Initially, the researchers identified purely spatially tuned neurons, similar to place cells, which always activated when patients moved through specific locations, regardless of the subjects’ memory target. “These neurons seemed only to care about the person’s spatial location, like a pure GPS,” said Qasim. But the researchers also noticed that other neurons were activated only in locations relevant to the memory the patient was recalling on that trial. These individual neurons, or “memory-trace cells,” were active only when patients were instructed to target a different, specific memory for recall, and matched the new target’s remembered location. Individual memory-trace cells in effect appeared spatially tuned to the location where subjects remembered encountering specific objects. Significantly, the team could actually decode the specific memory a patient was targeting, based on the activity of these neurons.

“… this analysis revealed two groups of neurons with distinct firing patterns.

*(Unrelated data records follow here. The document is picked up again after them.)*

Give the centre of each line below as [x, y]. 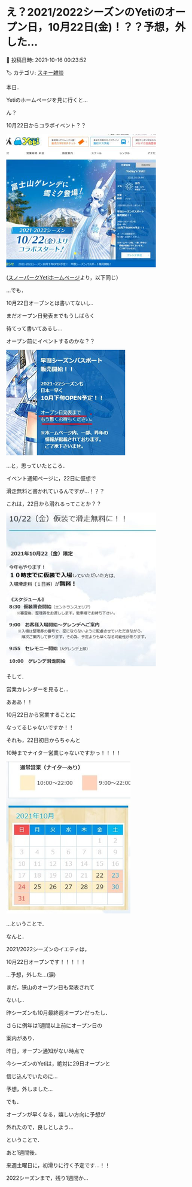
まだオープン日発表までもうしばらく [51, 315]
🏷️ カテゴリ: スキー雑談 [35, 72]
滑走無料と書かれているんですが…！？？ [55, 491]
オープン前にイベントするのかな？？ [51, 341]
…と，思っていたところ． [37, 465]
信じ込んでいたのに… [32, 1076]
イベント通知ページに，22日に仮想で [51, 478]
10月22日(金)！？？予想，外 [117, 27]
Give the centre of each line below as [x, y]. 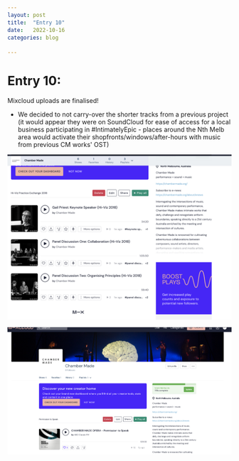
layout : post [27, 15]
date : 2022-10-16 [36, 30]
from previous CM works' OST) [63, 145]
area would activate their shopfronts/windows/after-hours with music [119, 137]
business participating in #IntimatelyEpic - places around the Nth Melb [121, 130]
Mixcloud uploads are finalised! [53, 101]
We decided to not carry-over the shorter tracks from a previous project [123, 114]
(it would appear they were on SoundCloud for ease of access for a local [124, 122]

We found neurons with firing rates that varied as a function of only participant location, similar to conventional place cells,” the scientists commented. “The key distinction between memory-trace cells and these other cell types is that memory-trace cells do not significantly activate when objects, the putative goal, are visible in the environment. As such, memory-trace cell activity is probably more specifically related to memory retrieval processes, rather than goal coding in general.… Our observations suggest that memory-trace cell activity represents object locations that a person is trying to remember.”

Conceptual illustration of neurons that “map” memories in the human brain. [Salman Qasim/Columbia Engineering]

Jacobs suggested the findings could help scientists better understand some neurodegenerative disorders. “We found these memory-trace neurons primarily in the entorhinal cortex (EC), which is one of the first regions of the brain affected by the onset of Alzheimer ‘s disease. Because the activity of these neurons is closely related to what a person is trying to remember, it is possible that their activity is disrupted by diseases like Alzheimer’s, leading to memory deficits. Our findings should open up new lines of investigation into how neural activity in the entorhinal cortex and medial temporal lobe helps us target past events for recall, and more generally how space and memory overlap in the brain.”

Jacobs and Qasim plan next to look for evidence that these neurons represent memories in nonspatial contexts to better characterize their role in memory function. “We know now that neurons care about where our memories occur and now we want to see if these neurons care about other features of those memories, like when they occurred, what occurred, and so on,” Qasim stated.